From The Critical Muse: Imperative Aesthetic Realism Illustrations
© 1974 by Aesthetic Realism Foundation
Pied Beauty
Glory be to God for dappled things—
For skies of couple-colour as a brinded cow;
For rose-moles all in stipple upon trout that swim;
Fresh-firecoal chestnut-falls; finches’ wings;
Landscape plotted and pieced—fold, fallow, and plough;
And all trades, their gear and tackle and trim.
All things counter, original, spare, strange;
Whatever is fickle, freckled (who knows how?)
With swift, slow; sweet, sour; adazzle, dim:
He fathers-forth whose beauty is past change:
Praise him.
—Gerard Manley Hopkins
The Poems of Gerard Manley Hopkins, ed. W.H. Garner and N.H. Mackenzie (London: Oxford University Press, 1967), pp.69-70.
Comment by Eli Siegel on Hopkins’ “Pied Beauty”

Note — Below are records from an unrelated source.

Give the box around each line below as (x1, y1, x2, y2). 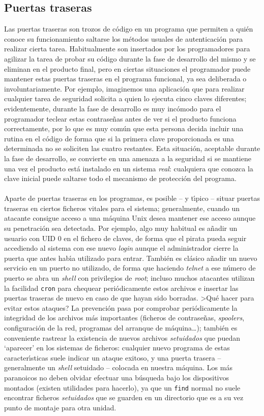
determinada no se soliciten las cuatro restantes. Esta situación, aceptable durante (4, 143, 260, 154)
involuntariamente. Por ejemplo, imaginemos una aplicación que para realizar (4, 83, 245, 94)
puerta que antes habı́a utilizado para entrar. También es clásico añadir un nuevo (4, 252, 257, 263)
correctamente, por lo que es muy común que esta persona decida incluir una (4, 123, 244, 134)
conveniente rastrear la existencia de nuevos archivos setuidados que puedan (4, 332, 240, 343)
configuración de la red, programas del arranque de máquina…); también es (4, 322, 238, 333)
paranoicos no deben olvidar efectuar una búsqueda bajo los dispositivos (4, 372, 229, 383)
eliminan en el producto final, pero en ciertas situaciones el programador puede (4, 63, 251, 74)
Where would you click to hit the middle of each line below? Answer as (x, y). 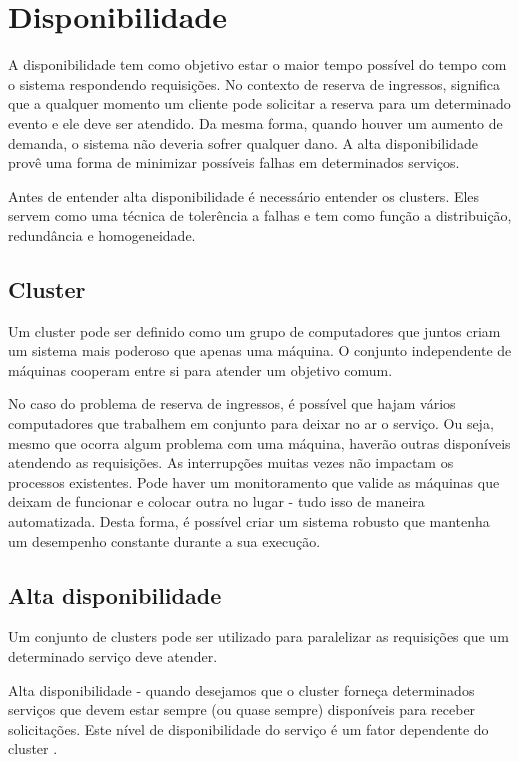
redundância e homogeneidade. (102, 234)
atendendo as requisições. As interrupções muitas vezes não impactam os (231, 462)
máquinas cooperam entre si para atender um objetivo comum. (200, 369)
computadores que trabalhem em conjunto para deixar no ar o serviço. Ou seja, (251, 423)
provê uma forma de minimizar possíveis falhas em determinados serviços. (234, 162)
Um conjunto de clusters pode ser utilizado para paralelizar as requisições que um (258, 636)
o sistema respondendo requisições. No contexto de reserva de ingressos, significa (254, 83)
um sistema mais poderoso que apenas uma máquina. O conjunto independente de (260, 350)

The general way of Aesthetic Realism is present in Gerard Manley Hopkins’ “Pied Beauty.” With Hopkins, the religious way of seeing welcomed precision, detail, perceptive speed, the determination of courageous observing. Aesthetic Realism stands for the utter regard of any object whatsoever—in all its ontological nonconformity—and the deepest respect for existence, as such, as the cause of value, and the Hopkins poem “Pied Beauty” goes along with that purpose.